Nearly three years later, I am really excited to share an update – both through this blog, as well as part of a panel at the 2019 International Energy Program Evaluation Conference, happening August 19th – 22nd in Denver, CO – as to some recent experiences in the wild from the “data jungle” of Massachusetts and how the MA Program Administrators and their stakeholders have found new and creative ways to integrate and leverage data sets
The first, and maybe the most important take away is that the “data jungle” does not have to be daunting; it also does not have to be complex, expensive, or out of reach for your team. In fact, you probably already have much of the data you need to make great inroads. In Massachusetts the core element we leveraged to integrate data and enhance analytical insights and customer experiences is geography.
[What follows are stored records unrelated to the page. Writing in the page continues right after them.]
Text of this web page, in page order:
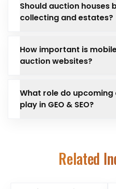
Should auction houses
collecting and estates?
How important is
auction websites?
What role do
play in GEO & SEO?
Related
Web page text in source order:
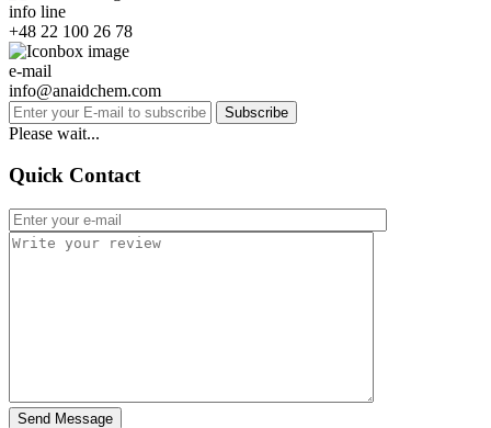
info line
+48 22 100 26 78
e-mail
info@anaidchem.com
Subscribe
Please wait...
Quick Contact
Send Message
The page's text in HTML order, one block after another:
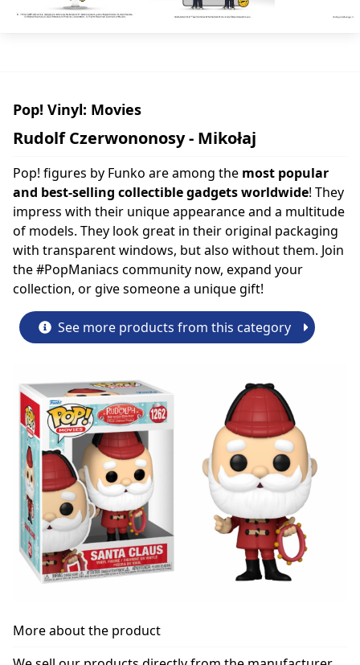
Pop! Vinyl: Movies
Rudolf Czerwononosy - Mikołaj
Pop! figures by Funko are among the most popular
and best-selling collectible gadgets worldwide! They
impress with their unique appearance and a multitude
of models. They look great in their original packaging
with transparent windows, but also without them. Join
the #PopManiacs community now, expand your
collection, or give someone a unique gift!
See more products from this category
More about the product
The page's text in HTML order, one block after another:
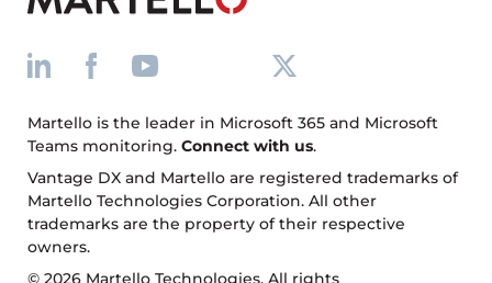
Martello is the leader in Microsoft 365 and Microsoft
Teams monitoring. Connect with us.
Vantage DX and Martello are registered trademarks of
Martello Technologies Corporation. All other
trademarks are the property of their respective
owners.
© 2026 Martello Technologies. All rights

Geography is a fantastic unifier because the data we collect almost always can be tied back to a geographic space at some level. Utility billing data has an account number that ties back to a customer database that has information on where the customer lives; a totally different database capturing environmental compliance and emissions information may have no other shared information with the utility data other than… those emissions are occurring at a geographic place on the globe, and with that insight we can co-locate the two datasets and the geography becomes the basis of a shared key!
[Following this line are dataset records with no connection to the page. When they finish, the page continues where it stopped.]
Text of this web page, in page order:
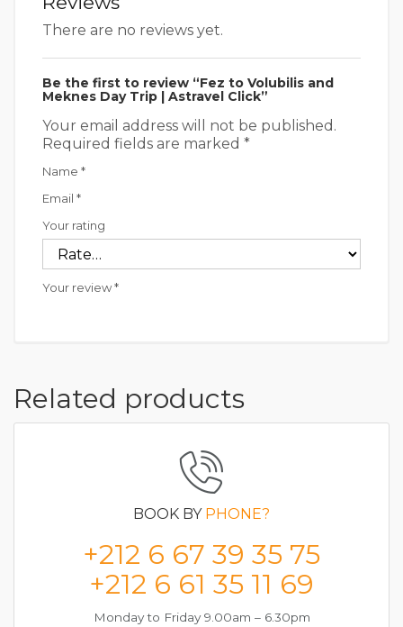
There are no reviews yet.
Be the first to review “Fez to Volubilis and
Meknes Day Trip | Astravel Click”
Your email address will not be published.
Required fields are marked *
Name *
Email *
Your rating
Your review*
Related products
BOOK BY PHONE?
+212 6 67 39 35 75
+212 6 61 35 11 69
Monday to Friday 9.00am – 6.30pm

Even non-point data (e.g. those that do not have a specific address), for example weather patterns or American Community Survey neighbourhood data, can be assigned based on the location data from one file to individuals, or those individual points can be aggregated up to the level of the neighbourhood for analysis respective. Neighbourhood data is powerful in its own right even when we cannot assign a value to a specific location – for example, utilizing the billing data patterns and the demographic characteristics of different neighbours can help you better understand how and where electric vehicle growth might occur, and this in turn allows you to start proactively assessing policy, infrastructure, and programmatic design questions so that when programs are deployed the customer experience is a positive one!
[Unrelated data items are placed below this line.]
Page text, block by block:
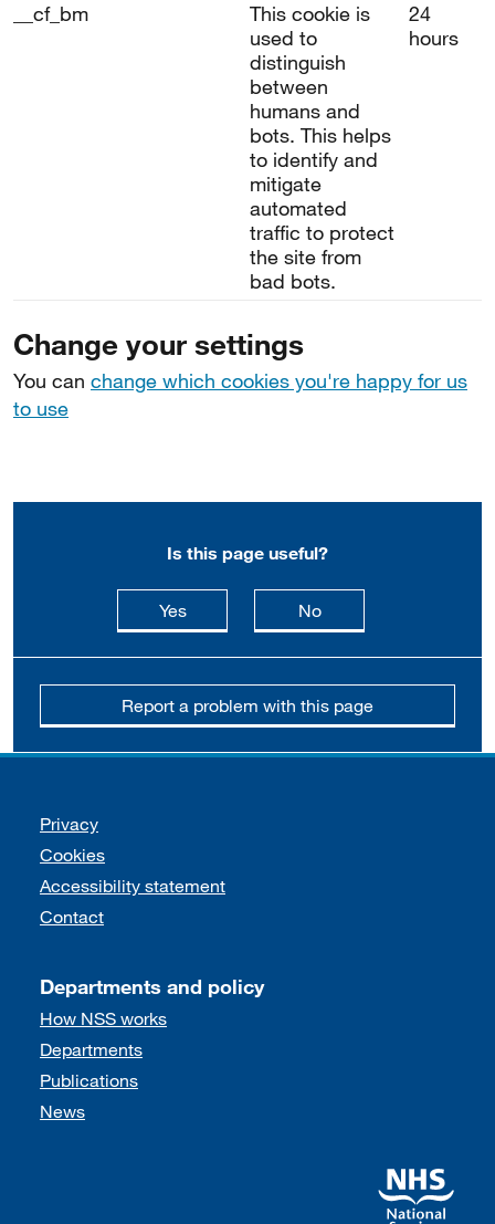
__cf_bm
This cookie is
used to
distinguish
between
humans and
bots. This helps
to identify and
mitigate
automated
traffic to protect
the site from
bad bots.
24
hours
Change your settings
You can change which cookies you're happy for us
to use
Is this page useful?
Yesthis page is useful
Nothis page is not
Report a problem with this page
Support links
Privacy
Cookies
Accessibility statement
Contact
Departments and policy
How NSS works
Departments
Publications
News

“But wait” you say, “what do we do when the geographic relationship is not exact and there can be many different customers and data within a single address?” A classic example is a high-rise mixed-use building. Compounding this dynamic is that it is also feasible that not all datasets have the same geographic data in them… perhaps the utility data has the address on the side street where the meter is located, while another source like the tax data has the public entrance on a totally different street. Very true; geography is sill our friend here… but this particular part of the data jungle requires some additional tools. In MA, we have had really good success laying on phonetic logic models with the geographic data. These models look for patterns and similarities in text strings to identify and score possible matches – they do not require that text fields, notoriously unstandardized, match perfectly between different sources because experience and human nature has shown that will rarely be the case! The downside of tools like these though are the are resource and process intensive to run on large datasets and they are prone to identifying false positive matches in the absence of increasingly complex or restrictive logic which adds more time and cost. By leveraging the geographic relationships in the set though – specifically in MA we set up a search radius around the target address and indicated anyone within the specified distance should be considered part of the potential match set – we can split one large dataset into millions of smaller subsets that can be iteratively looped though and matched only with candidates that both sound similar in text structure… and are in the similar space. This type of logic allows you to automatically match and remove 1-1 records, and cycle though data seamlessly to even remove good matches within the subsets, further increasing the likelihood that the lower quality matches that remain are actually good candidates for your target.
The best part of leveraging geographic relationships, augmented by phonetic logic models to conquer the data jungle is that even the simplest solutions can be incrementally built upon to help your team return immediate value without the need for fundamental shifts in your business processes. This type of incremental experience and approach allows data users to get their hands dirty with analytics, fast, and also demonstrates the immediate value of investments to stakeholders and regulators to rally their support and buy-in… all without having to overwhelm a team’s day to day activities with complexity, advanced analytic tools, software, and other items that can distract from meeting the day to day business objectives of the utility in delivering safe, affordable, and reliable services to customers.